Je prends quelques renseignements, espérant contenter le bonhomme rapidement.

 –  C’est effectivement sur mon bureau, j’en étudie la recevabilité au regard de notre politique associative.

Il s’avère que l’individu en question, un certain monsieur Khara, fait partie d’une famille très connue du service, et qui n’est pas vraiment un modèle de civisme. Chaque membre est impliqué, à divers échelons, dans plusieurs société et associations. Ces dernières fonctionnent principalement par le biais de nos subventions et permettent aux élus de s’assurer le soutien d’une des familles les plus puissante de l’ouest de la ville. Le bras armé de la famille est une équipe de frères et de cousins habitués des coups de pression et des petites corrections à l’ancienne, les patrons des quartiers chauds en somme. L’année dernière, plusieurs habitants ont écrit au maire en réclamant un contrôle des activités du clan. La réponse du courageux fut de calmer le jeu en opposant un refus sur une demande de subvention farfelue. Il n’a pas été piqué d’un excès de zèle, il a couvert ses arrières, se créant un argument en cas d’inspection de la préfecture. Mon interlocuteur, figure de proue de la famille a très mal pris la chose.

 –  Écoutez, je voudrais juste vous rencontrer. Notre projet est vraiment intéressant, nous n’en aurons pas pour longtemps.

J’imagine déjà le bougre dans mon bureau, me tenant la jambe avec ténacité.

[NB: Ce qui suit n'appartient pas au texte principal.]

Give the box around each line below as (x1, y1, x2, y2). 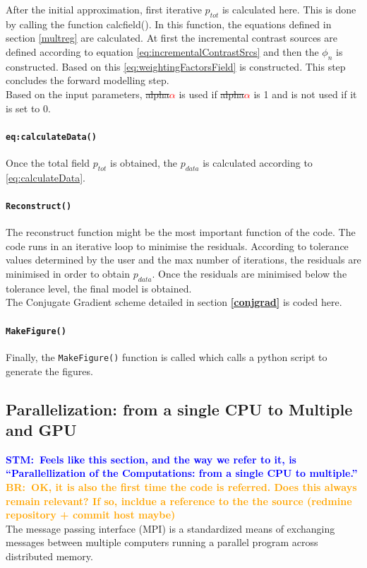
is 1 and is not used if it (253, 86, 357, 101)
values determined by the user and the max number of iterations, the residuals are (6, 252, 361, 267)
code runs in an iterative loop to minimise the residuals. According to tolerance (6, 238, 349, 253)
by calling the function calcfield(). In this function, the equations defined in (6, 16, 332, 31)
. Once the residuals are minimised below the (152, 266, 347, 281)
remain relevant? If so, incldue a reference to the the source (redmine (6, 493, 352, 508)
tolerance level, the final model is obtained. (6, 280, 192, 295)
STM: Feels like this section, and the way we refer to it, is (6, 451, 296, 466)
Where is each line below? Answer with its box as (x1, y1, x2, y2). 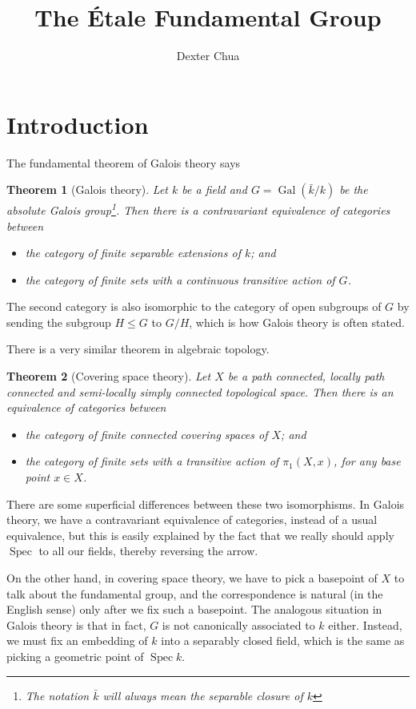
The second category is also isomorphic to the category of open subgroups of (6, 298, 382, 315)
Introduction (6, 107, 149, 140)
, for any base (334, 453, 401, 469)
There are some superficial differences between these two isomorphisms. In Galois (6, 495, 405, 512)
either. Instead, (328, 616, 402, 633)
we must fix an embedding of (6, 632, 148, 649)
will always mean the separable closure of (102, 687, 303, 703)
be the (339, 181, 368, 198)
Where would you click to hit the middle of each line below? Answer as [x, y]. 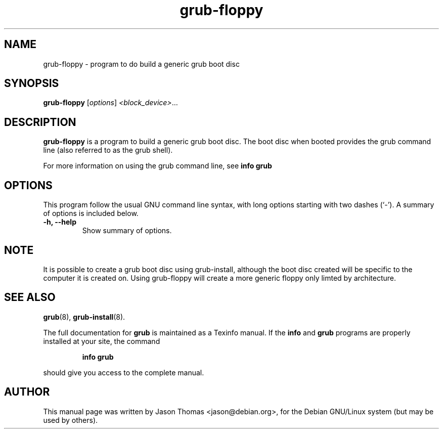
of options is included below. [91, 213]
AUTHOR [27, 392]
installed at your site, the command [102, 341]
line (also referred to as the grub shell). [108, 150]
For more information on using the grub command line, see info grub [158, 166]
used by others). [71, 420]
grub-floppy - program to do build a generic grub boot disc [141, 64]
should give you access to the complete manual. [124, 372]
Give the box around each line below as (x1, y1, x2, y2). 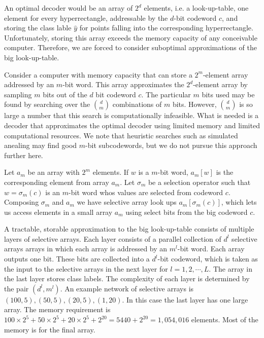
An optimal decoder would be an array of (4, 3, 133, 13)
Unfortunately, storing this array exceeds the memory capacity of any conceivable (4, 32, 257, 43)
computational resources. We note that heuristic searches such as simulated (4, 130, 238, 140)
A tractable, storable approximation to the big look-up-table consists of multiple (4, 223, 254, 234)
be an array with (27, 167, 80, 177)
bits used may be (202, 89, 255, 99)
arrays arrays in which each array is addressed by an (4, 243, 168, 254)
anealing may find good (4, 140, 77, 151)
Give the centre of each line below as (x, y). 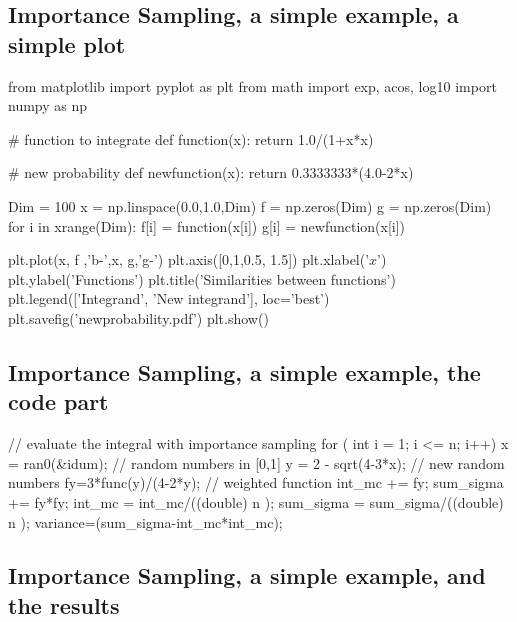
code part (58, 401)
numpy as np (48, 105)
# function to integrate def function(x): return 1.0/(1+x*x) (191, 138)
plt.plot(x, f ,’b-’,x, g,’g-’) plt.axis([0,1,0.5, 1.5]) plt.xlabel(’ (189, 259)
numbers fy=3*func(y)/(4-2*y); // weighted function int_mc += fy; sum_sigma (256, 482)
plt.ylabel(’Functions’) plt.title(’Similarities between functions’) (202, 278)
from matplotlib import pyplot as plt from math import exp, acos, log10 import (252, 85)
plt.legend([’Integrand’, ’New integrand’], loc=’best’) (169, 298)
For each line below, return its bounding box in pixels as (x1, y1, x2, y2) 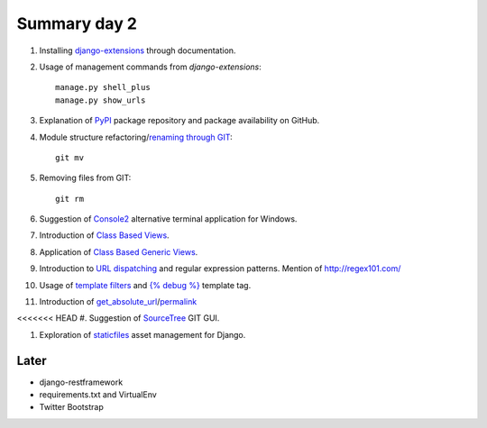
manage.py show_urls (55, 95, 146, 105)
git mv (55, 152, 85, 162)
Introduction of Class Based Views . (39, 230, 170, 241)
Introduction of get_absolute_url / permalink (39, 296, 198, 307)
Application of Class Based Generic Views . (39, 246, 198, 257)
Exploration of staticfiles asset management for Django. (39, 329, 246, 340)
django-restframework (39, 377, 124, 387)
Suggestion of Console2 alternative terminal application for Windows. (39, 214, 298, 224)
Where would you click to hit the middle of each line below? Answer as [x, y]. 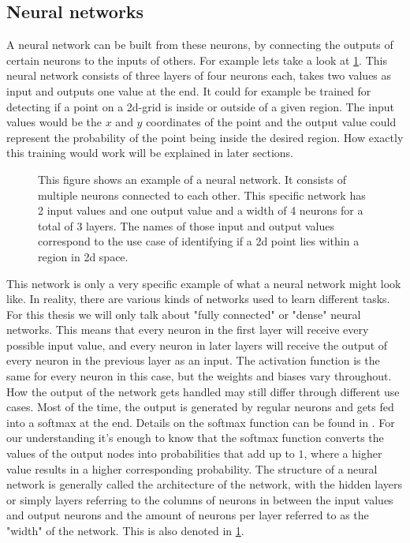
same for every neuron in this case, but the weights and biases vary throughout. [199, 376]
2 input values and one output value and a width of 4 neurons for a [201, 210]
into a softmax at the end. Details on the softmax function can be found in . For [201, 422]
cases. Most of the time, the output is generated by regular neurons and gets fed [200, 407]
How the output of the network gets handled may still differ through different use [203, 391]
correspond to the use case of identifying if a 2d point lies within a [199, 241]
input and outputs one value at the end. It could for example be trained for [189, 90]
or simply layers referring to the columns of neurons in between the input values [200, 499]
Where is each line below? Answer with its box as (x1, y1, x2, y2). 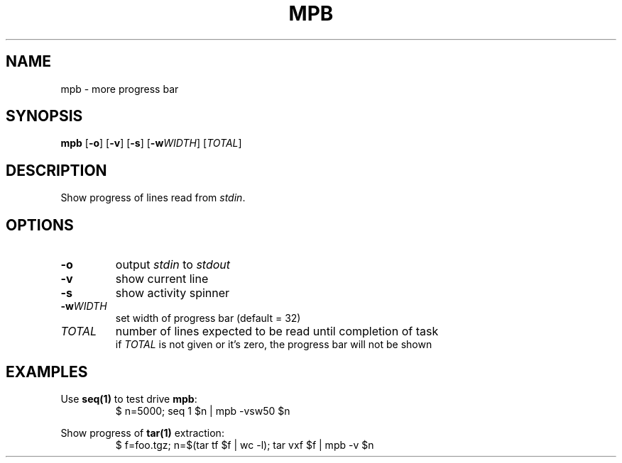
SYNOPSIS (6, 107, 83, 125)
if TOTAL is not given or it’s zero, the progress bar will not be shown (115, 338, 432, 351)
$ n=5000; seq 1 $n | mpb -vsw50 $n (115, 404, 290, 417)
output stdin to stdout (115, 257, 231, 272)
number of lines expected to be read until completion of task (115, 324, 439, 339)
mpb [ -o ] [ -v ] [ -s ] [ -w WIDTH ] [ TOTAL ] (60, 137, 242, 150)
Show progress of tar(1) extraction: (60, 426, 224, 439)
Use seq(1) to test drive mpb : (60, 392, 197, 405)
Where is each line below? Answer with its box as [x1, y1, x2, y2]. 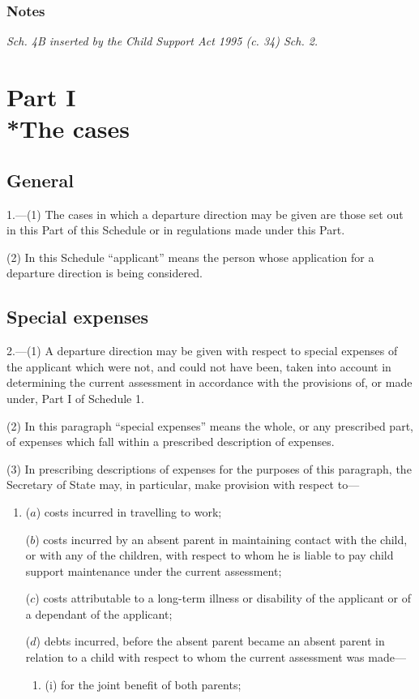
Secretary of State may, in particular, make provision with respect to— [6, 476, 360, 493]
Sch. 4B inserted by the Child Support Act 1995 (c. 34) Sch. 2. [6, 32, 319, 49]
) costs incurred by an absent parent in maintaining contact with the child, [35, 530, 408, 547]
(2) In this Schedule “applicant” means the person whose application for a [6, 248, 374, 265]
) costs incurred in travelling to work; [36, 503, 222, 520]
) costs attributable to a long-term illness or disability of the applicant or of [35, 590, 412, 607]
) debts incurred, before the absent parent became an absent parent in [36, 633, 385, 650]
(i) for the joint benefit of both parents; [45, 675, 242, 693]
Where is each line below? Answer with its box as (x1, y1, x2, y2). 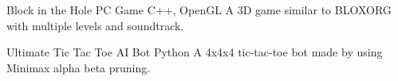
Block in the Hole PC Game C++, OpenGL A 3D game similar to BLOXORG (6, 2, 392, 17)
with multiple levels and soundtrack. (6, 17, 184, 33)
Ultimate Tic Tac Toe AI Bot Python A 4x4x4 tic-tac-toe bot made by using (6, 44, 383, 60)
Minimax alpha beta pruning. (6, 59, 151, 75)
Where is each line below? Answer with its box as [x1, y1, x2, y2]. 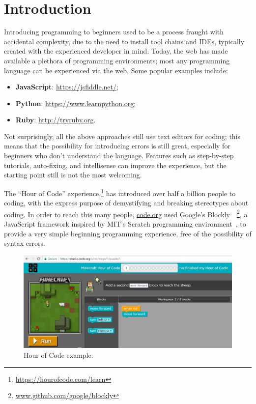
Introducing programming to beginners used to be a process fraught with [4, 27, 224, 37]
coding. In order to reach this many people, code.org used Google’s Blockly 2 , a [4, 207, 248, 219]
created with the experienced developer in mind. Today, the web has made [4, 46, 228, 56]
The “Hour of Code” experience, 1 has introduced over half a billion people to [4, 186, 236, 198]
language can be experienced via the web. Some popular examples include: [4, 65, 228, 75]
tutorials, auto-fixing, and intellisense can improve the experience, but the [4, 160, 227, 170]
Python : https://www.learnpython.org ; [15, 98, 136, 108]
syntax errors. [4, 238, 45, 248]
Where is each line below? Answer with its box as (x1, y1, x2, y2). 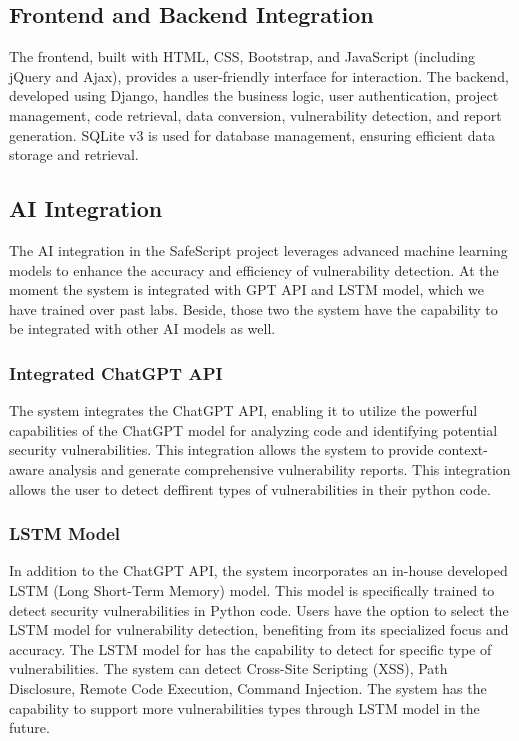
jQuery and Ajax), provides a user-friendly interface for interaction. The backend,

 –  Vous savez, les éléments du dossier se suffisent à eux-mêmes et c’est la commission qui prendra la décision finale.

 –  Dans ce cas, vous pourrez leur parler de moi. Et puis, mettre un visage sur un projet, c’est concret, plus humain.

Je pense déjà à la beuverie de ce soir et je mets en place une mesure d’extraction :

 –  Je vais en parler à ma hiérarchie, nous reviendrons vers vous selon nos disponibilités.

Il comprend très bien ce qu’il se passe et me balance :

 –  Ok, t’as intérêt de me recevoir mon gars. Nous on va pas te lâcher.

Il sait que je sais qui ils sont. Je ne veux pas relever la menace, m’offusquer. Cela pourrait temporiser les choses car, effectivement, il y a peu de chance qu’ils lâchent l’affaire. Mais je suis pressé et je conclue :

 –  Au revoir monsieur.

Le téléphone raccroché, j’éteins tout. J’esquive les « bon weekend », « j’espère qu’il va faire beau » et autres « tu vas faire quoi ? » et je tape une pointe de champion en direction de la sortie. Une fois dehors, je sens déjà ma poitrine moins contrainte et l’énergie affluer. Ce soir j’ai rendez-vous avec Picks au Brasilia.